Since we have an array of pins for the solenoids this will be very short. We are simply going to iterate through the list, and for each one, configure it as an OUTPUT
Since there is only one INPUT pin, no fancy code is required to iterate through them, but we do need to attach an interrupt to the pin. An interrupt is a method of easily checking when the state of a pin changes. We have chosen to use the transition “RISING” meaning we only want to know when it transitions from LOW to HIGH and we ignore everything else.
const int solenoidPins[] = {2, 3, 4, 5, 6};
const int numSolenoids = sizeof(solenoidPins) / sizeof(solenoidPins[0]);
int flowSensorPin = 7; //This is our flow sensor input
volatile unsigned long tickCount = 0; // Store tick count, use 'volatile' as it's modified in interrupt
const unsigned long solenoidRunTime = 5 * 60 * 1000; // 5 minutes in milliseconds
const float tickToVolume = 2.25; // 1 tick = 2.25 mL
void setup() {
// put your setup code here, to run once:
Serial.begin(9600);
for (int i = 0; i < numSolenoids; i++) {
pinMode(solenoidPins[i], OUTPUT);
}
pinMode(flowSensorPin, INPUT);
attachInterrupt(digitalPinToInterrupt(flowSensorPin), countTicks, RISING); // Attach interrupt to count ticks on flow sensor
}
void loop() {
// put your main code here, to run repeatedly:
}
Continuing with our interrupt, you will notice we pointed it at something called “countTicks” – this is the name of a function we will need to create.
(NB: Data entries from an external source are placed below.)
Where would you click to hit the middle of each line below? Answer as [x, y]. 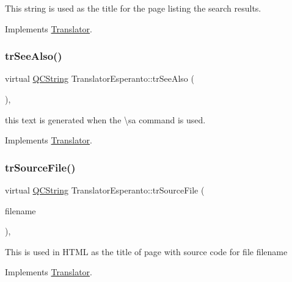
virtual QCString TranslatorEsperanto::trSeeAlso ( [100, 78]
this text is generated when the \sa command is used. [105, 119]
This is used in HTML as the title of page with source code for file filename [146, 251]
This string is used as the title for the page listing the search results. [133, 8]
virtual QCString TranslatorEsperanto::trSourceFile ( [105, 190]

Each time there is a RISING transition, our code will run “countTicks”, so in there we will increment our count up 1 to make note of another output from the sensor. At the end of the solenoid’s run time, we will take this number and multiply it by our 2.25mL flow constant to figure out the water used.
const int solenoidPins[] = {2, 3, 4, 5, 6};
const int numSolenoids = sizeof(solenoidPins) / sizeof(solenoidPins[0]);
int flowSensorPin = 7; //This is our flow sensor input
volatile unsigned long tickCount = 0; // Store tick count, use 'volatile' as it's modified in interrupt
const unsigned long solenoidRunTime = 5 * 60 * 1000; // 5 minutes in milliseconds
const float tickToVolume = 2.25; // 1 tick = 2.25 mL
void setup() {
// put your setup code here, to run once:
Serial.begin(9600);
for (int i = 0; i < numSolenoids; i++) {
pinMode(solenoidPins[i], OUTPUT);
}
pinMode(flowSensorPin, INPUT);
attachInterrupt(digitalPinToInterrupt(flowSensorPin), countTicks, RISING); // Attach interrupt to count ticks on flow sensor
}
void countTicks() {
tickCount++;
}
void loop() {
// put your main code here, to run repeatedly:
}
Just about finished! We just need to create the function that runs each solenoid. This code will use an iterator to cycle through each item in the list. For each item we will first reset the flow sensor count. Next: turn on the solenoid and record the time that we started it at. Once it is running we will wait until 5 minutes has elapsed. Finally, we will shut off the solenoid, calculate the total water used and print our message, and move onto the next solenoid.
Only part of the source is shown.